Does this look like an art quilt to you?  Well there you go! So did I.

LOS CONQUISTADOR, 1993, Paper collage by Pamela Allen

LOS CONQUISTADOR, 1993, Paper collage by Pamela Allen

Now I want to explain these two adjectives I applied to myself just then. First ignorance.  This describes a complete lack of knowledge of the materials and how to use them. I knew nothing about the tyranny of stitches per inch. I knew nothing about never using corduroy next to silk.  I completely ignored the sin of having knots on the back of my quilts. After all nobody ever looked on the back of my paintings! Finally I knew nothing of the unseemliness of entering every show in the universe.  I became known as a show slut, long before I could make a proper mitered corner!

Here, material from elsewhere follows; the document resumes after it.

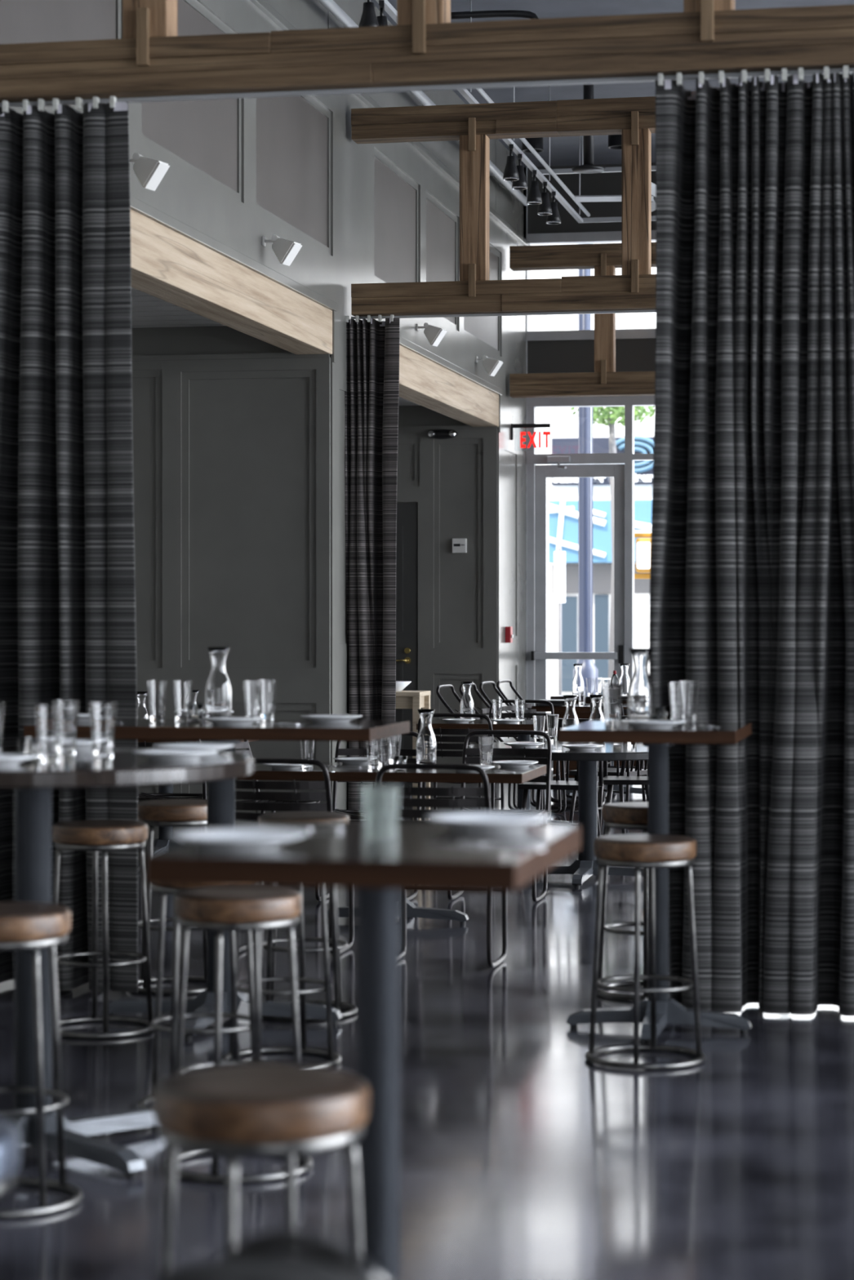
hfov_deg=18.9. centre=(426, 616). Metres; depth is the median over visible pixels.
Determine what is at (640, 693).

Furthermore I didn’t know anyone.  Luckily I happened across extremely helpful email lists very early on.  The BIG one. It’s  quiltart@quilt.net. Everyone there took pity on me and soon got me on the right path with basic techniques and advice about planet Artquilt. Not only that, but anyone who was anyone in the art quilt world seemed to be on that list. I soon discovered that unlike the so called “fine art” world I was used to dealing with (they think they are so exclusive) the quilt art world had many many venues, festivals and quilt shows that I could try for  (see the show slut section above) Also I received very kind and good advice about pulling in my horns concerning the rules of the judging. Segue into the second adjective. Arrogance.

Normally that word is quite derogatory. And I confess it was accurate enough at the beginning because I was quite a brat about the fore mentioned rules. I continued for many years to flout them- knotty backs, folded over “bindings”, wonky edges. Finally I slapped myself and agreed that maybe there WAS some reason for rules. My quilts started looking better. I got 3 out of 5 on my bindings one time! I actually won some awards. Recently an award-winning quilt of mine came back with the judge saying there was nothing I needed to do to improve my workmanship! I had arrived!

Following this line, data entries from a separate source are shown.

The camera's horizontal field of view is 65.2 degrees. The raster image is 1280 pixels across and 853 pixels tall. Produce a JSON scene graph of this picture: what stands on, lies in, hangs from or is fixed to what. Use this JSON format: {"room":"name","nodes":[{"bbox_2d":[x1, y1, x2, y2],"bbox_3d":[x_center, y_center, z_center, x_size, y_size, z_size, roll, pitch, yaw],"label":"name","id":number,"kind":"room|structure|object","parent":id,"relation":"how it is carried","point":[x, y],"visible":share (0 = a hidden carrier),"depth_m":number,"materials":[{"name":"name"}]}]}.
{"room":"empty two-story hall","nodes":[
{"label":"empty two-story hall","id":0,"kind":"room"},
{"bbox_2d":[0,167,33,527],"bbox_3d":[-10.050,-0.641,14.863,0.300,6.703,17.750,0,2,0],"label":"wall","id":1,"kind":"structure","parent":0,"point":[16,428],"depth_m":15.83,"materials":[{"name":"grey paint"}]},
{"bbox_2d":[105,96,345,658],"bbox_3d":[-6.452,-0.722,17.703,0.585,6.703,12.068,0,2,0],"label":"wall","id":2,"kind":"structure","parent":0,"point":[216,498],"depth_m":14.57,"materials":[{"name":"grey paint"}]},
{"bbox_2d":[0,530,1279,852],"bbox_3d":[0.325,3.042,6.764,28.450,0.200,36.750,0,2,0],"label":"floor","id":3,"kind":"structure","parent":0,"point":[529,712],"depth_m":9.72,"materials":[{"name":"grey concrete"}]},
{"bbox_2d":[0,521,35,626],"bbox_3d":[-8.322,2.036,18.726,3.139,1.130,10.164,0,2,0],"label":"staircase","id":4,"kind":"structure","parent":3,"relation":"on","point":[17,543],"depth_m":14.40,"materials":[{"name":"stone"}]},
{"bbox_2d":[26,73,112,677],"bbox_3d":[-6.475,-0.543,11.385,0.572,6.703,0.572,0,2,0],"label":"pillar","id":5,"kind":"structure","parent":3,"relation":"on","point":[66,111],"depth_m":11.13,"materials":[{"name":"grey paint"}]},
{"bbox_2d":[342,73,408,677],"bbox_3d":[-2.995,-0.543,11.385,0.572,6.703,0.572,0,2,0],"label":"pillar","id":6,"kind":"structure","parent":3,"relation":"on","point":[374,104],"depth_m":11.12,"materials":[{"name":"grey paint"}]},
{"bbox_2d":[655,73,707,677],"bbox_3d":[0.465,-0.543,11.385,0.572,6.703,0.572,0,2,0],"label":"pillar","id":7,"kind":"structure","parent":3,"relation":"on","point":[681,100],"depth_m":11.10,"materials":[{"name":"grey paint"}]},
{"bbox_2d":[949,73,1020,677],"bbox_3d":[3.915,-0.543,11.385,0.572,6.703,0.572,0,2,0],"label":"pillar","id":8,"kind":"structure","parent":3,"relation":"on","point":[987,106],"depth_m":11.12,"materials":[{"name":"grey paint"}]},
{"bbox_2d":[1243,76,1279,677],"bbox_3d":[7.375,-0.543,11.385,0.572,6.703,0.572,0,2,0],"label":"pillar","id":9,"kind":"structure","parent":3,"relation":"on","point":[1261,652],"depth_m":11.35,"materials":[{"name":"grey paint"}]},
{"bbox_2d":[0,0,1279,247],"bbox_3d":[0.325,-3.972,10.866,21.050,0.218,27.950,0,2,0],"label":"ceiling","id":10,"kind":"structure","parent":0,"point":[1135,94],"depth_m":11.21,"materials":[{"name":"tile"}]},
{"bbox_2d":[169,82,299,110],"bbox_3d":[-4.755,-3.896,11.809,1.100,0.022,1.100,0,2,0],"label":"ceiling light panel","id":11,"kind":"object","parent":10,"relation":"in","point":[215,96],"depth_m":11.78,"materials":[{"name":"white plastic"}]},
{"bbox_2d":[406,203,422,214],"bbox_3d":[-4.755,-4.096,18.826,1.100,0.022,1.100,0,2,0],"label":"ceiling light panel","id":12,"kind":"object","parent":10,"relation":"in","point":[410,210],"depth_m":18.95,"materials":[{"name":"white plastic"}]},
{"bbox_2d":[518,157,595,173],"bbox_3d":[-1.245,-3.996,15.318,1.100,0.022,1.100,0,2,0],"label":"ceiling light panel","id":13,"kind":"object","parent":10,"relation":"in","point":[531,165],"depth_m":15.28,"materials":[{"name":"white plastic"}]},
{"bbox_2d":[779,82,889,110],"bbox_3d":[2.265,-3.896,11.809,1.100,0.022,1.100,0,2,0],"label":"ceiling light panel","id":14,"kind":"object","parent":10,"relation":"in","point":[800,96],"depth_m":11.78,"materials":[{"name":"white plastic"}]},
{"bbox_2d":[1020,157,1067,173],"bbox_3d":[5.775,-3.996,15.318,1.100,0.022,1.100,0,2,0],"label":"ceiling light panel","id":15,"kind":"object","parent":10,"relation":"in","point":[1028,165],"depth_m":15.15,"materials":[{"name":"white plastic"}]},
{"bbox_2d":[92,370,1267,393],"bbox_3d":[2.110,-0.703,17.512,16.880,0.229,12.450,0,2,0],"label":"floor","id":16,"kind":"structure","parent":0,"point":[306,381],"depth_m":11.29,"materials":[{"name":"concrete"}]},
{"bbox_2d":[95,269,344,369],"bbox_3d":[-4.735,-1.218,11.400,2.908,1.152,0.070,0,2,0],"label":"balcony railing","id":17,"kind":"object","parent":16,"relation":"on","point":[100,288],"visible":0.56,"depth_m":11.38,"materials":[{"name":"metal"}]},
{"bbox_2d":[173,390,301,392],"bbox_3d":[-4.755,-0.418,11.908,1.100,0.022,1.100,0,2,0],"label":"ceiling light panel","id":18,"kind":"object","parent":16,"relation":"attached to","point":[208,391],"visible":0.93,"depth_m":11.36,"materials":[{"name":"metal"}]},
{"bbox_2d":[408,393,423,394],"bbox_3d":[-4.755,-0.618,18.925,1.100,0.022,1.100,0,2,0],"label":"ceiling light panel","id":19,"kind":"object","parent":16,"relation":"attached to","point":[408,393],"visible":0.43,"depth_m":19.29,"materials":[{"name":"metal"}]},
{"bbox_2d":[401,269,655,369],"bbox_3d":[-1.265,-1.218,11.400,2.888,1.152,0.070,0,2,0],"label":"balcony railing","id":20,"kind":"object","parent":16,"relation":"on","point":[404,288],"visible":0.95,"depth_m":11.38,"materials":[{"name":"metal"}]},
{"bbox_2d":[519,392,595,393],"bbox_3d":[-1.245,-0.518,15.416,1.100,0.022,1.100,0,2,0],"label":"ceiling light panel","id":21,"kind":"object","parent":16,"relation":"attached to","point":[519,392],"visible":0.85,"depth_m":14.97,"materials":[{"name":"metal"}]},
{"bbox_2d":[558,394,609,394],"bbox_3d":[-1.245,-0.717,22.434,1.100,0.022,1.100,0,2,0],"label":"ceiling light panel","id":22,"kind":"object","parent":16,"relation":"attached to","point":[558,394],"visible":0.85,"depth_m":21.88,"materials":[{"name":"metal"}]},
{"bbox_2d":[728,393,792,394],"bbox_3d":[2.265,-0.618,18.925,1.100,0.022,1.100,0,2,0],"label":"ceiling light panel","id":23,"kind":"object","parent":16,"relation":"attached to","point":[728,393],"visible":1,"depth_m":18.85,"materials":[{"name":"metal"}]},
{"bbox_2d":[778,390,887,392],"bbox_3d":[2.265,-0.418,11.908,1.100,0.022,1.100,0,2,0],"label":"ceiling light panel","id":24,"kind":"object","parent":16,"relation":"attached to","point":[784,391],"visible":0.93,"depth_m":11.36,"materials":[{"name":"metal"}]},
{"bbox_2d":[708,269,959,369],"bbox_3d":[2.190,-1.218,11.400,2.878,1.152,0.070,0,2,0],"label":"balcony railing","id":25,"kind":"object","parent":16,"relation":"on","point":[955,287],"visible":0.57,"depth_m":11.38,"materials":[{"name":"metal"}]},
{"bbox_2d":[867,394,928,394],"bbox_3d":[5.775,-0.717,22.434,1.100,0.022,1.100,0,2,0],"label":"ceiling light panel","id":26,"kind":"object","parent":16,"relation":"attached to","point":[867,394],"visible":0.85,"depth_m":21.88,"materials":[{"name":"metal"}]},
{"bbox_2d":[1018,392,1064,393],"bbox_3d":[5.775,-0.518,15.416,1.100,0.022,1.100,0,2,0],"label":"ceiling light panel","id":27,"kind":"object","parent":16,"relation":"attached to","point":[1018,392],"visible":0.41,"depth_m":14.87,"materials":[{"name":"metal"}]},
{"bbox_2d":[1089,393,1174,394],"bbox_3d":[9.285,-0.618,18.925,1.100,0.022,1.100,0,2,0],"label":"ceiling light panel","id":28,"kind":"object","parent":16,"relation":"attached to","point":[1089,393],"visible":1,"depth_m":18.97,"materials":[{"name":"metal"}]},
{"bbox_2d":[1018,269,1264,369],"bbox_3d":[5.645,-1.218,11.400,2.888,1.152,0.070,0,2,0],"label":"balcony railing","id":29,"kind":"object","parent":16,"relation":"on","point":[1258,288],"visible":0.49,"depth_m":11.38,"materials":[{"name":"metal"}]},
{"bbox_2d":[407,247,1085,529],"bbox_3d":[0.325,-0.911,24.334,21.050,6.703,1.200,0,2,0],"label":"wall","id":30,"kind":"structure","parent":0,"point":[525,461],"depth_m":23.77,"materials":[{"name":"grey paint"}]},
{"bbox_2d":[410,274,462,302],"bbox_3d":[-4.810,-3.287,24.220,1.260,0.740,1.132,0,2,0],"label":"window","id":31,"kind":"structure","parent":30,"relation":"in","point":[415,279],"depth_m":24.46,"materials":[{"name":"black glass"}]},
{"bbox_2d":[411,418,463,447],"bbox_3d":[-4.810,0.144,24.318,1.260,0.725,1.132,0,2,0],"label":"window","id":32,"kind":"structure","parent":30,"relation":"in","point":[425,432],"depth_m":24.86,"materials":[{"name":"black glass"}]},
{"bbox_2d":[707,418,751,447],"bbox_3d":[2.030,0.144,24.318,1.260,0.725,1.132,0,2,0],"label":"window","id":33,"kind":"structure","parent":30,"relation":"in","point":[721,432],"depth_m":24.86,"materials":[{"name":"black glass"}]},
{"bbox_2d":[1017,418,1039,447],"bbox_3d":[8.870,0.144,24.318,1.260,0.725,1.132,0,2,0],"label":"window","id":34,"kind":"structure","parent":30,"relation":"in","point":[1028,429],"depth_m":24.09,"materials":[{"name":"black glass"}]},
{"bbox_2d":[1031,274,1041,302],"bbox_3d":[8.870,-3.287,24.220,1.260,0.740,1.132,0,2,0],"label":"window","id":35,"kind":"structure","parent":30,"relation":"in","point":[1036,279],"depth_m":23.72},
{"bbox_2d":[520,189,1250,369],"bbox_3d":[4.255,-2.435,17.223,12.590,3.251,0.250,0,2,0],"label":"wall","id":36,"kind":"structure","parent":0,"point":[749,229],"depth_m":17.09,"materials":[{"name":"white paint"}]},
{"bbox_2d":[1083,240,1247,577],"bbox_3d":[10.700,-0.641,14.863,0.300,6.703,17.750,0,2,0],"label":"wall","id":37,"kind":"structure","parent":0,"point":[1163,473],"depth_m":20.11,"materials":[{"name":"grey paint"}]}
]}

THE BIG LOSER, 1st prize Masters Original Design La Conner quilt Museum 2013 by Pamela Allen

THE BIG LOSER, 1st prize Masters Original Design La Conner quilt Museum 2013 by Pamela Allen

There was another side to the arrogance though. I was not really arrogant, I was confident. I had a good art education and twenty years experience. So I never had a problem with the formal considerations like good composition and attention to principles and elements of art. I no longer wracked my brains about what the subject matter would be. I rely on every day events in my life, which seem to resonate with others. I think that is why I got into a lot of shows. After all you really can only see the imagery on a slide or jpg. What they saw was what they got. Who knew the back was all lumpy, bumpy and knotty in the beginning. And as I said, I actually got better as I went along. Last year was stellar for me, achieving a long time goal of getting into Quilt National.

What next? This year I am turning my attention to the business side of being an artist.  That means the dreaded “M” word. Marketing!

To be continued…

Pamela Allen

Pamela Allen

Pamela Allen (B.F.A. Queens University), an award winning winning fiber artist, exhibits regularly in  Canada, the U.S and abroad. Pamela has taught as an adjunct instructor in the Fine Art department at Queens University (Kingston) as well as leading workshops for fabric art in Canada and the U.S. To see more of Pamela’s art go to her website at www.pamelart.com, at ETSY, or ARTFUL HOME

Continue Reading 6

Quilt National ’15 call for entries

QuiltNational_logo_blueThe Dairy Barn Arts Center is pleased to announce the opening of entries to Quilt National ’15. As the Dairy Barn celebrates its 100th birthday, Quilt National begins its 19th biennial exhibition process. Entries for Quilt National ’15 are now being accepted online via the Dairy Barn website (www.dairybarn.org/quilt).

Quilt National ’15 will be the nineteenth in the series of international juried competitions dedicated to promoting the contemporary quilt by serving as a showcase for NEW work (completed after September 1, 2012) that provides the viewer with an appreciation of the variety of techniques and innovative trends in the medium of layered and stitched fabric. The jurors will select works that represent unique approaches to the medium and demonstrate the breadth and diversity of contemporary expressions. Typically over 1000 entries are received from 500 – 700 different artists. There are over $6000 worth of cash and prizes awarded to exhibiting artists.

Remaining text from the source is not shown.